One of my daily pleasures is reading the discussion posts in the Yahoo Group for the
Editorial Freelancers Association. Aside from the usual technical questions, there are often posts labeled “Chat” that relate somewhat more remotely to editing or freelancing, though they usually have something to do with words or writing.
Recently someone posted a “Chat” about an author’s fight with the New York Times about including the word “bitchassness” in an article. Evidently the Times, though they have allowed “bitch” and “ass” many times before, are balking this time. The word is being included in reference to Sean “Diddy” Combs’s numerous YouTube blogs, one of which includes this word in its title.
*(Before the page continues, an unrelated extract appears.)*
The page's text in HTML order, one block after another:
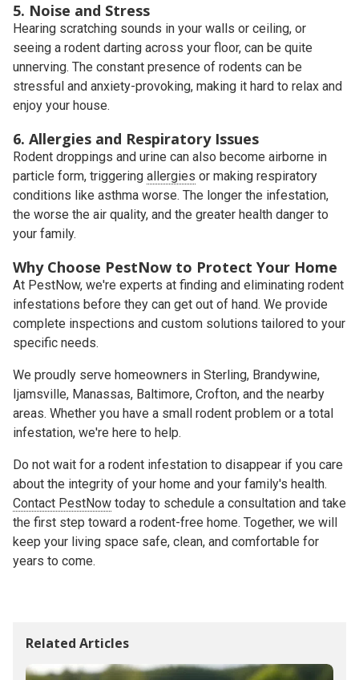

The original poster simply thought it was funny to what lengths this author had gone to argue his point with the newspaper. But others were not so amused and said that the word offended them and was hate speech. This has led to a lively little conversation about free speech, censorship, figurative meanings, and cultural mores.
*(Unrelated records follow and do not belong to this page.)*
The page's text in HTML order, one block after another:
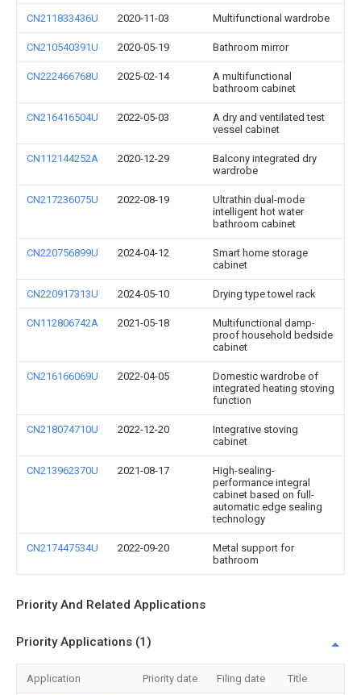
CN211833436U 2020-11-03 Multifunctional wardrobe
CN210540391U 2020-05-19 Bathroom mirror
CN222466768U 2025-02-14
A multifunctional
bathroom cabinet
CN216416504U 2022-05-03
A dry and ventilated test
vessel cabinet
CN112144252A 2020-12-29
Balcony integrated dry
wardrobe
CN217236075U 2022-08-19
Ultrathin dual-mode
intelligent hot water
bathroom cabinet
CN220756899U 2024-04-12
Smart home storage
cabinet
CN220917313U 2024-05-10 Drying type towel rack
CN112806742A 2021-05-18
Multifunctional damp-
proof household bedside
cabinet
CN216166069U 2022-04-05
Domestic wardrobe of
integrated heating stoving
function
CN218074710U 2022-12-20
Integrative stoving
cabinet
CN213962370U 2021-08-17
High-sealing-
performance integral
cabinet based on full-
automatic edge sealing
technology
CN217447534U 2022-09-20
Metal support for
bathroom
Priority And Related Applications
Priority Applications (1)
Application Priority date Filing date Title
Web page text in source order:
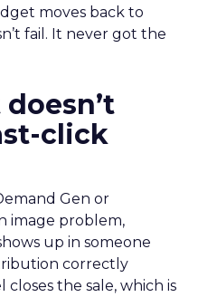
moves back to
fail. It never got the
click
Gen or
image problem,
up in someone
correctly
the sale, which is

We have roughly two camps: those who think that the word should be allowed because 1) it’s not that offensive, or 2) it’s being used as a quotation and not directly describing someone; and those who think it’s offensive hate speech that is derogatory to women.
If Mr. Combs uses this term solely for women, then perhaps there would be a stronger case for it being derogatory. But I watched the offending blog post, and the term seems to be used in a general sense. Interestingly, he uses the “N word” several times and a variant of it appears in text at the end of the post — but nobody has mentioned that being a problem!
Some people in the EFA discussion argued that there are plenty of words that have had more negative and even salacious connotations or meanings in the past but are commonly used today: “jerk” and “suck” were two examples. But then others responded that just because some words have passed into common usage doesn’t mean others should follow.
On a related note, I’ve been following the case FCC v. Fox Television Stations currently under consideration in the Supreme Court, mostly through rather hilarious posts on Language Log. If you don’t want to read lots and lots of swear words, don’t click those last three links!
Here the question is all about the “F word” whether the FCC is applying its rules consistently to fine broadcasters who neglect to edit out obscenities, even if fleeting. But I have to smile at linguists using rather complex semantic analyses, including graphs, to decide whether certain words are used as intensifiers (“effing brilliant!”) or as actual references to obscene acts. And for really funny stuff, read the comments.